● **LISTED RECORDS**:

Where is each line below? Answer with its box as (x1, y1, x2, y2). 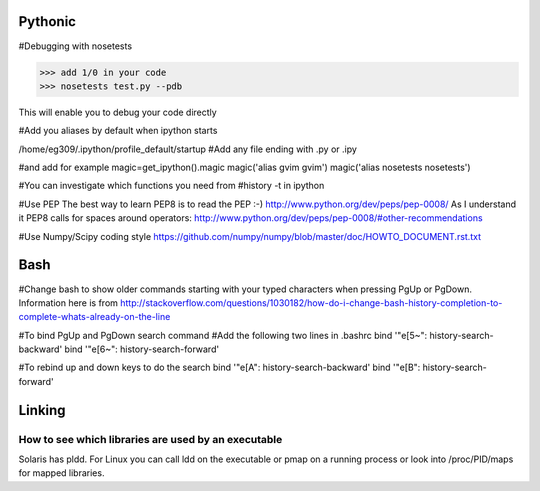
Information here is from (18, 296, 119, 309)
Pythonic (18, 13, 77, 30)
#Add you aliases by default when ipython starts (18, 125, 218, 137)
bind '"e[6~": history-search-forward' (64, 343, 220, 355)
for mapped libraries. (18, 467, 105, 479)
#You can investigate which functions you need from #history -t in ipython (18, 180, 325, 192)
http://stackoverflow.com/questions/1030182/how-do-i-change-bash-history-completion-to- (120, 296, 503, 309)
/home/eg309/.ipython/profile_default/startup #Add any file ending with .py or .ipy (18, 143, 357, 155)
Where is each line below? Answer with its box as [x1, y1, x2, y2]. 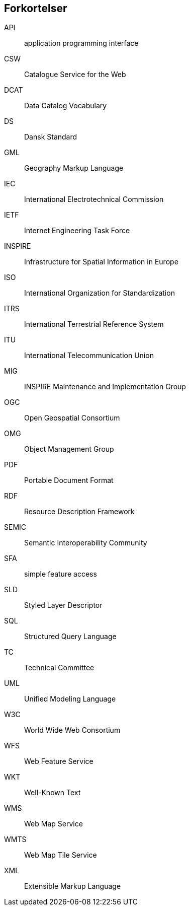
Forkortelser [4, 2, 67, 15]
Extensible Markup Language [24, 882, 121, 891]
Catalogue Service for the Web [24, 70, 126, 79]
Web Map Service [24, 819, 83, 828]
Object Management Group [24, 445, 114, 454]
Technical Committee [24, 663, 94, 672]
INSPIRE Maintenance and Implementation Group [24, 382, 186, 391]
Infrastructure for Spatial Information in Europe [24, 257, 178, 266]
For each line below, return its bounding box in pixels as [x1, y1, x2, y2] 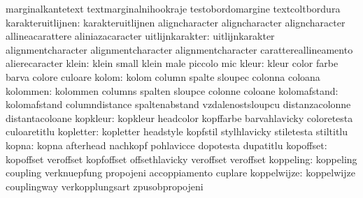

● **WORK TO COMPLETE**: Reproduce the preceding material exactly, skipping pictures.

● **EXERCISE OUTPUT**:
Where is each line below? Answer with its box as (x1, y1, x2, y2). 
Information here is from (18, 296, 119, 309)
Pythonic (18, 13, 77, 30)
#Add you aliases by default when ipython starts (18, 125, 218, 137)
bind '"e[6~": history-search-forward' (64, 343, 220, 355)
for mapped libraries. (18, 467, 105, 479)
#You can investigate which functions you need from #history -t in ipython (18, 180, 325, 192)
http://stackoverflow.com/questions/1030182/how-do-i-change-bash-history-completion-to- (120, 296, 503, 309)
/home/eg309/.ipython/profile_default/startup #Add any file ending with .py or .ipy (18, 143, 357, 155)
Where is each line below? Answer with its box as [x1, y1, x2, y2]. 
Forkortelser [4, 2, 67, 15]
Extensible Markup Language [24, 882, 121, 891]
Catalogue Service for the Web [24, 70, 126, 79]
Web Map Service [24, 819, 83, 828]
Object Management Group [24, 445, 114, 454]
Technical Committee [24, 663, 94, 672]
INSPIRE Maintenance and Implementation Group [24, 382, 186, 391]
Infrastructure for Spatial Information in Europe [24, 257, 178, 266]
For each line below, return its bounding box in pixels as [x1, y1, x2, y2] 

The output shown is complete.